All 352 seats in the National Assembly
- Turnout: 98.69%
|  | First party | Second party |
| Leader | János Kádár | – |
| Party | MSZMP | Independents |
| Alliance | HNF | HNF |
| Seats won | 224 | 128 |
| Seat change | −35 | +38 |

= 1971 Hungarian parliamentary election =

Parliamentary elections were held in Hungary on 25 April 1971. The Hungarian Socialist Workers' Party was the only party to contest the elections, and won 224 of the 352 seats, with the remaining 128 going to independents selected by the party.

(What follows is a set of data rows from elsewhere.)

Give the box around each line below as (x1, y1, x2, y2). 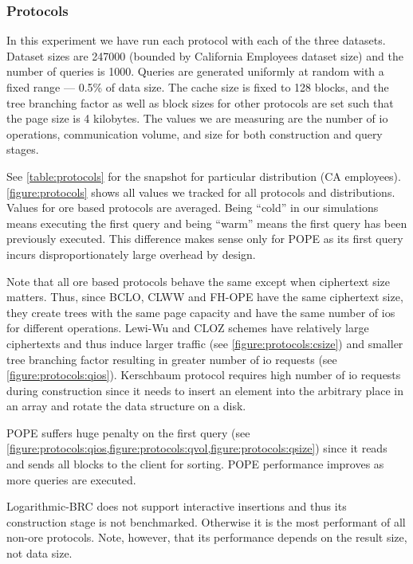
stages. (6, 141, 39, 158)
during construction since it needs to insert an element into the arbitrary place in (6, 382, 403, 398)
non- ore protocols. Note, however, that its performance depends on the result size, (6, 529, 407, 546)
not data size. (6, 545, 73, 562)
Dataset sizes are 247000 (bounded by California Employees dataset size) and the (6, 47, 403, 64)
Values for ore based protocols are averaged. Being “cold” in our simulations (6, 199, 379, 216)
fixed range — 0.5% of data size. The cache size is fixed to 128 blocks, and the (6, 79, 389, 95)
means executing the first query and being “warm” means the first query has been (6, 214, 407, 231)
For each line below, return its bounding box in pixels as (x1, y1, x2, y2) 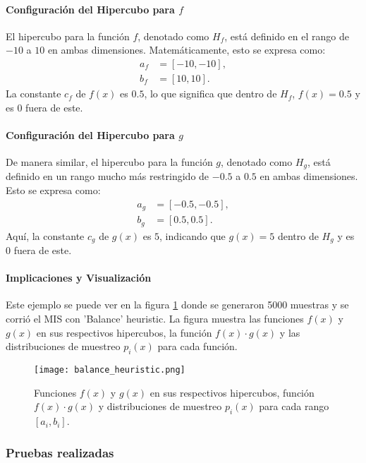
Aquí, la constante (6, 228, 85, 243)
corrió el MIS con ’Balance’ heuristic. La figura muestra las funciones (6, 311, 304, 326)
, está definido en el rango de (224, 28, 349, 43)
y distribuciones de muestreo (98, 399, 222, 414)
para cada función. (157, 339, 238, 354)
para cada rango (259, 399, 329, 414)
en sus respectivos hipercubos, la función (36, 325, 212, 339)
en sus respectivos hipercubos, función (150, 385, 315, 399)
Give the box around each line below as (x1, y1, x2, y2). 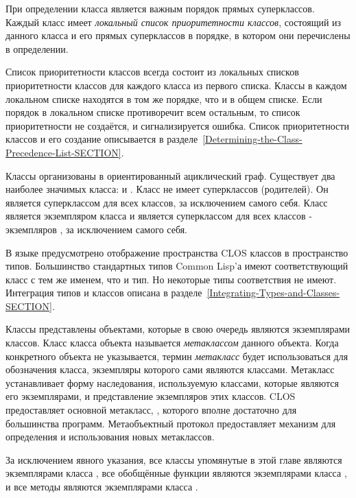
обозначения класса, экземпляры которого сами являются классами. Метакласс (5, 362, 335, 377)
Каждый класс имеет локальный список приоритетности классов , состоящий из (5, 14, 342, 29)
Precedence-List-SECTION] (5, 145, 121, 159)
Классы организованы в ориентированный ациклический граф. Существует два (5, 168, 335, 182)
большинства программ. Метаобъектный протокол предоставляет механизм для (5, 416, 336, 430)
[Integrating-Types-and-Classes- (206, 285, 340, 300)
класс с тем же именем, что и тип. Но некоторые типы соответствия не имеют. (5, 272, 337, 286)
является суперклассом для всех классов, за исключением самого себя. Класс (5, 195, 328, 209)

All prospective candidates had to accept the program of the Patriotic People's Front, which was dominated by the HSWP. While it was possible for more than one candidate to run in a constituency, only 49 of the 352 constituencies had more than one candidate.

==Results==

| Party or alliance |  |  |  | Votes | % | Seats | +/– |
|  | Patriotic People's Front |  | Hungarian Socialist Workers' Party | 7,189,125 | 99.05 | 224 | –35 |
|  | Independents | 128 | +38 |
| Against |  |  |  | 68,996 | 0.95 | – | – |
| Total |  |  |  | 7,258,121 | 100.00 | 352 | +3 |
| Valid votes |  |  |  | 7,258,121 | 98.95 |  |  |
| Invalid/blank votes |  |  |  | 76,797 | 1.05 |  |  |
| Total votes |  |  |  | 7,334,918 | 100.00 |  |  |
| Registered voters/turnout |  |  |  | 7,432,420 | 98.69 |  |  |
Source: Nohlen & Stöver

==The activity of the parliament==
The new parliament re-regulated the operation of economic cooperatives in 1971. The Health Act stipulated that providing care was the state's responsibility and that citizens had a duty to take care of their own health and that of their environment. The method of marriage was re-regulated in 1974, the equality of spouses and the rights of children were ensured, and the legal framework of guardianship was clarified. Before the next election modified the term of the next parliament from 4 to 5 years.